É fácil imaginar um candidato em 2020 planejando um "momento de vibração" para o palco. Mas os memes se movem de forma tão rápida e selvagem que também ameaçam sobrepujar o controle da imagem pelas campanhas. Nenhum candidato é capaz de parecer presidencial em cada frame individual.

Vídeo mostra momento em que Hillary Clinton passa mal em evento do 11/9

TV Folha

O Exército das Redes Sociais, Divisão Republicana

Nas duas últimas eleições, a produção de memes era dominada pelos democratas. A base do partido (jovens, pessoas com diploma superior, pessoas de cor, mulheres) combina com a demografia das pessoas que alimentam a cultura da internet. Mas agora a cultura dos memes chegou até os postos avançados do Facebook dos Estados republicanos.

Considere Joe, o Encanador, aquele americano verdadeiro que ganhou proeminência nas eleições de 2008 e desde então se remodelou como líder da mídia conservadora. Role pelas mais de 2.000 fotos na página dele do Facebook e você verá imagens criadas com a estética dos primórdios da cultura dos memes, imagens estáticas engraçadas e grotescas com frases escritas em grandes fontes Impact brancas.

Mas a candidatura de Trump também fez avanços entre uma constelação de subculturas com forte presença online, entre elas, os ativistas de direitos do homem, dos "artistas da pegação" e nacionalistas brancos, todos alimentadores do movimento da "direita alternativa". O próprio espaço de Trump na internet (ele conta com mais de 12 milhões de seguidores no Twitter, mas já era uma força no site antes mesmo de sua candidatura) tem contribuído muito para mobilizar um exército de direita nas redes sociais.

Não atrapalha o fato de Trump ter conduzido sua campanha com o improviso da cultura dos memes, subordinando uma plataforma fixa em prol da divulgação de frases visando provocar risadas ou vivas. E nas mãos de seus simpatizantes, as imagens são manipuladas para refletir a visão de mundo do candidato. Eles aplicaram em Hillary roupas de prisão com Photoshop, interpretaram uma piscadela como um "leve derrame" e rabiscaram humilhantes piadas de Monica Lewinsky no rosto dela. A criação de memes passou a ser oficialmente um ato bipartidário.

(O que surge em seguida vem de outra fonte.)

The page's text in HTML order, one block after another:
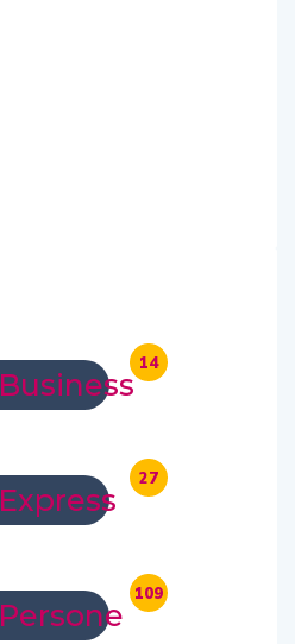
Business
14
Express
27
Persone
109
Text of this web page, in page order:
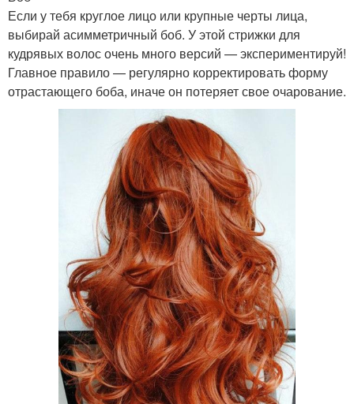
Если у тебя круглое лицо или крупные черты лица,
выбирай асимметричный боб. У этой стрижки для
кудрявых волос очень много версий — экспериментируй!
Главное правило — регулярно корректировать форму
отрастающего боба, иначе он потеряет свое очарование.
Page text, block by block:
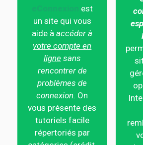
est
un site qui vous
aide àaccéder à
votre compte en
ligne sans
rencontrer de
problèmes de
connexion. On
vous présente des
tutoriels facile
répertoriés par
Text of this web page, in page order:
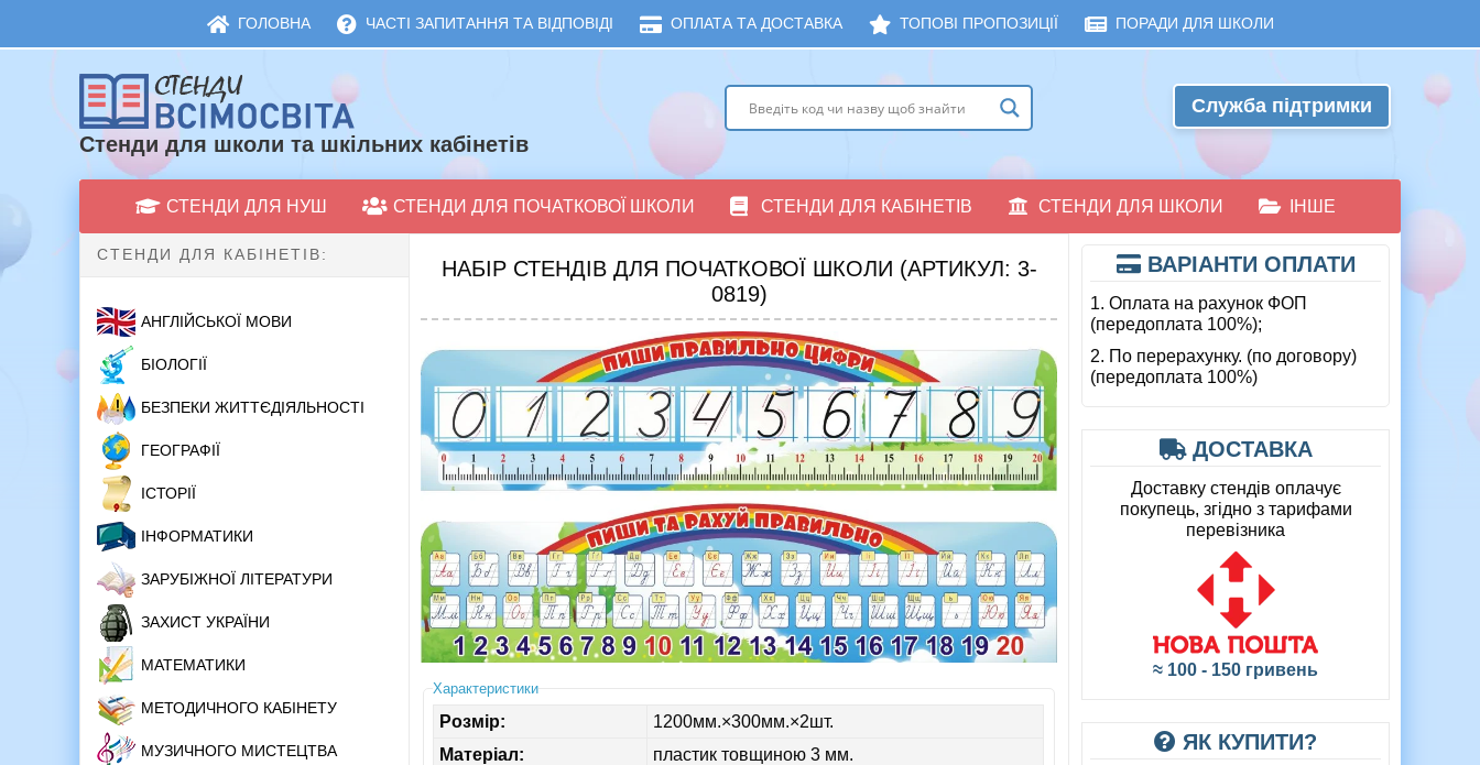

Trump, o mestre do picadeiro de 2016, não dominará a imaginação política para sempre. Mas mesmo quando ele se for, seus maiores apoiadores e oponentes ainda estarão presentes online. A cada ciclo eleitoral, os cidadãos parecem acumular cada vez mais ferramentas para torcer a narrativa política online de acordo com sua vontade, ou no mínimo sentir como se estivessem fazendo isso.